There are multiple ways a company can organize its risk management plan, but steps commonly consist of identifying, assessing, and managing risks. Entities also need to continually monitor and review their policies and procedures to ensure their courses of action remain applicable and relevant.
Types of Risks
There are several types of risks public entities may encounter, including the following:
- Financial risk involves the possibility that an entity may lose money, fail to make gains on investments such as pension funds, or not maintain the cash flow necessary to remain solvent.
- Strategic risk refers to how an entity’s decision-making or overall plan may result in loss or a failure to meet objectives.
- Operational risk relates to anything that could impact an entity’s day-to-day functions, operations or business activities.
- Reputational risk involves threats to an entity’s good name, reputation, or standing with the public or its constituents.
- Hazard risk refers to events that can harm
individuals, property, or the environment.
- Cybersecurity and fraud risks relate to events that may occur through shortcomings in an entity’s IT or security systems.
- Compliance and legal risk refers to the losses that may arise from an entity’s failure to adhere to federal or state regulations, or their own municipal code.
Risk Management Process
While there are plenty of examples of risk, a comprehensive risk management plan is key to overcoming them.
- Identify the risk. By carefully examining their operations, entities can discover several types of exposures that have the potential to create a loss.
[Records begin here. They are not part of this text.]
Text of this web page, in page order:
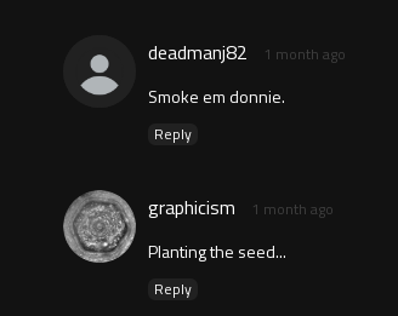
deadmanj82 1 month ago
Smoke em donnie.
Reply
graphicism 1 month ago
Planting the seed...
Reply
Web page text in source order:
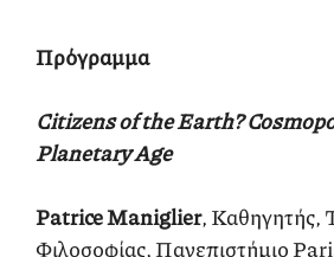
Πρόγραμμα
Citizens of the Earth?
Planetary Age
Patrice Maniglier, Καθηγητής,
Φιλοσοφίας, Πανεπιστήμιο
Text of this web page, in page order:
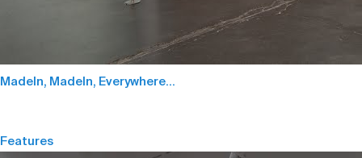
MadeIn, MadeIn, Everywhere…
Features
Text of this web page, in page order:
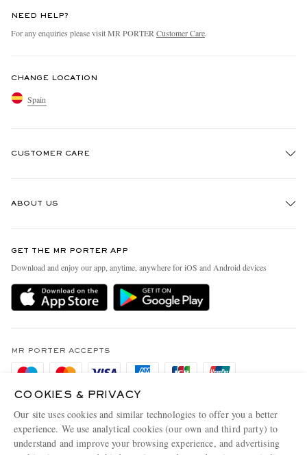
NEED HELP?
For any enquiries please visit MR PORTERCustomer Care.
CHANGE LOCATION
Spain
CUSTOMER CARE
Delivery
Holiday Orders
Privacy Policy
Cookie Policy
Cookie Center
ABOUT US
People & Planet
Sustainability Strategy
MR PORTER Health In Mind
Affiliates
Modern Slavery Statement
Investor Relations
GET THE MR PORTER APP
Download and enjoy our app, anytime, anywhere for iOS and Android devices
MR PORTER ACCEPTS
MR PORTER ACCEPTS
COOKIES & PRIVACY
Our site uses cookies and similar technologies to offer you a better
experience. We use analytical cookies (our own and third party) to
understand and improve your browsing experience, and advertising
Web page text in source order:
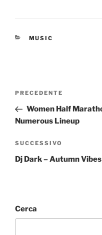
MUSIC
PRECEDENTE
Women Half
Numerous Lineup
SUCCESSIVO
Dj Dark – Autumn
Cerca

- Assess the risk. After identifying threats, entities can analyze the probability of the risks occurring and their potential severity.
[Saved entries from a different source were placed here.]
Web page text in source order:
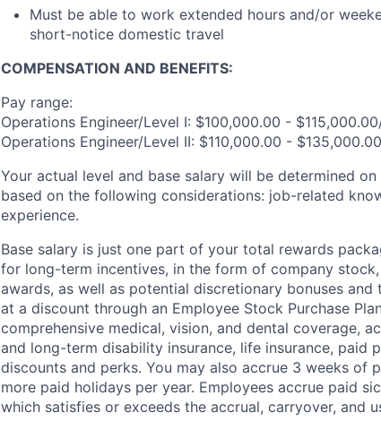
Must be able to work extended hours and/or
short-notice domestic travel
COMPENSATION AND BENEFITS:
Pay range:
Operations Engineer/Level I: $100,000.00 -
Operations Engineer/Level II: $110,000.00 -
Your actual level and base salary will be determined
based on the following considerations: job-related
experience.
Base salary is just one part of your total rewards
for long-term incentives, in the form of company
awards, as well as potential discretionary bonuses
at a discount through an Employee Stock Purchase
comprehensive medical, vision, and dental coverage,
and long-term disability insurance, life insurance, paid
discounts and perks. You may also accrue 3 weeks of
more paid holidays per year. Employees accrue paid
which satisfies or exceeds the accrual, carryover, and

- Manage the risk. Following the risk assessment, an entity needs to determine how it will address the risks. Options include:
- Avoidance– Elimination of the risk.
- Modify– Mitigating a risk’s impact or lessening the likelihood of it occurring.
- Transfer– Shifting the risk to a third-party (e.g., an insurance company) through a contract, or a hold-harmless agreement with a vendor. This can include being added as an Additional Insured on their policy.
- Retain– Accepting the risk (or a portion of it) when the risk is deemed acceptable (e.g., it has a low likelihood of occurring or it would have a minimal impact).
- Monitor and review the plan. A crucial part of the risk management process involves continued monitoring and reviewing of strategies to help prepare for evolving or new hazards.
Risk Management Benefits
Public entities can receive several benefits from implementing effective risk management protocols. Not only do these protocols mitigate or eliminate potential risks, but they may also lower insurance premiums, as insurers may note how they reduce the entity’s likelihood of filing an insurance claim. Insurers may also offer resources to help a business strengthen its risk management practices.
It is never too early to begin risk management planning.